The above only is the embodiment of the present invention, not limiting the scope of the present invention, all the equivalent structures or equivalent processes of the present invention are used in the specification and the attached drawings, or directly or indirectly applied to other related technical fields, and the same principle is included in the protection scope of the present invention.

Claims

1. A breast tumor multi-mode imaging device based on multi-spectral ultrasonic modulation is characterized by comprising a laser (1), an adjustable attenuator (2), a first variable diaphragm (4), a second variable diaphragm (5), a photomultiplier (6), a preamplifier (7), a multifunctional power supply (8), a phase-locked amplifier (9), an ultrasonic pulse transmitting receiver (10), an ultrasonic transducer (11) and a three-dimensional scanning system (13); the laser (1) emits laser, and the laser irradiates on a sample to be measured through the adjustable attenuator (2); the ultrasonic pulse transmitting and receiving device (10) drives the ultrasonic transducer (11) to generate focused ultrasound and simultaneously act on a sample to be measured; scattered light passing through a sample to be detected is received by a photomultiplier (6) through a first iris diaphragm (4) and a second iris diaphragm (5), amplified by a preamplifier (7) and then input into a phase-locked amplifier (9) for signal correlation processing, and acousto-optic signals of the sample to be detected at an ultrasonic focal region position are obtained; the multifunctional power supply (8) provides power for the photomultiplier (6) and the preamplifier (7); the three-dimensional scanning system (13) drives the objective table (15) to enable the sample to be detected to move in a three-dimensional mode, so that acousto-optic signals of all positions of the whole sample to be detected are collected, and imaging is finally achieved.
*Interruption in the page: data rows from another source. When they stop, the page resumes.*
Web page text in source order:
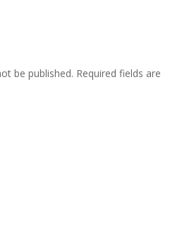
be published. Required fields are
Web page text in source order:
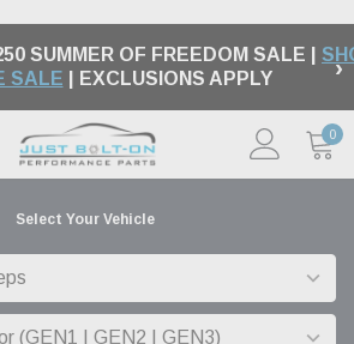
SUMMER OF FREEDOM SALE |
SALE | EXCLUSIONS APPLY ›
0
Select Your Vehicle

2. The breast tumor multi-modality imaging device based on multi-spectral ultrasound modulation according to claim 1, further comprising a water tank (12), wherein the ultrasound transducer (11) is an underwater focused ultrasound transducer with a center frequency of 1MHz-10MHz, a front surface of the ultrasound transducer is disposed in the water tank (12), and an ultrasound focal zone size is sub-millimeter order.
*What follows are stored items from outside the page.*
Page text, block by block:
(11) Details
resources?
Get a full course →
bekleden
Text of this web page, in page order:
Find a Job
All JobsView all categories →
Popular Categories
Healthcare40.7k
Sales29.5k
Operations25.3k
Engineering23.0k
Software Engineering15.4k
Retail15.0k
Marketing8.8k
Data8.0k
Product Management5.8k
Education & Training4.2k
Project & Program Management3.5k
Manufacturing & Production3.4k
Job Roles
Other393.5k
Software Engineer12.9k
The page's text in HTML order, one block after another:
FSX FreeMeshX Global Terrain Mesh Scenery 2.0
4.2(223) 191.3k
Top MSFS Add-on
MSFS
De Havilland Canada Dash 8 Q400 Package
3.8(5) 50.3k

3. The multi-spectral ultrasound modulation-based breast tumor multi-modality imaging apparatus according to claim 2, wherein the water tank (12) is connected to the ultrasound transducer (11) and is movable together; the bottom of the water tank is sealed by a transparent film and can be in seamless contact with a sample to be measured.
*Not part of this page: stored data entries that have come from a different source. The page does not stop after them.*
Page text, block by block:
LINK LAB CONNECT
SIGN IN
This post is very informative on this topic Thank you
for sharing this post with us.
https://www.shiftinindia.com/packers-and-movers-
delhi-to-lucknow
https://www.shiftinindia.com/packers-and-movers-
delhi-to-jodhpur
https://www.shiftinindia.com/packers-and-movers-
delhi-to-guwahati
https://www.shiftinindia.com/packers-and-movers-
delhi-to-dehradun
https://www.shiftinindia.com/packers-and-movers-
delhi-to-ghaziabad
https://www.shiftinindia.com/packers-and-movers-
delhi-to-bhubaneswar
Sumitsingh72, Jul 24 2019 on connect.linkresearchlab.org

4. The device for multi-spectral ultrasound modulation-based multi-modality imaging of breast tumors according to claim 1, characterized in that the laser (1) is a collimated laser diode capable of emitting at least 2 near infrared wavelengths alternately, or a plurality of lasers (1) of different wavelengths may be used instead.

5. The breast tumor multi-modality imaging device based on multi-spectral ultrasound modulation as claimed in claim 1, characterized in that the first iris diaphragm (4) is close to the sample to be measured, the second iris diaphragm (5) is fixed on the detection window of the photomultiplier tube (6), the second iris diaphragm (5) can move along with the photomultiplier tube (6), and the actual detection area of the photomultiplier tube (6) can be controlled.

6. The device according to claim 1, wherein the spectral response range of the photomultiplier tube (6) covers the entire near infrared spectrum.

7. The breast tumor multi-modality imaging device based on multi-spectral ultrasound modulation as claimed in claim 1, characterized in that the lock-in amplifier (9) selects an external reference mode, and the external reference source is the TT L output signal of the ultrasound pulse transmitting receiver (10).

8. The multi-spectral ultrasound modulation-based breast tumor multi-modality imaging device according to claim 1, wherein the three-dimensional scanning system (13) is composed of a two-dimensional electrically controlled translation stage and a displacement control box, and the three-dimensional scanning system (13) is connected with the object stage (15) and can control the object stage to move in three dimensions.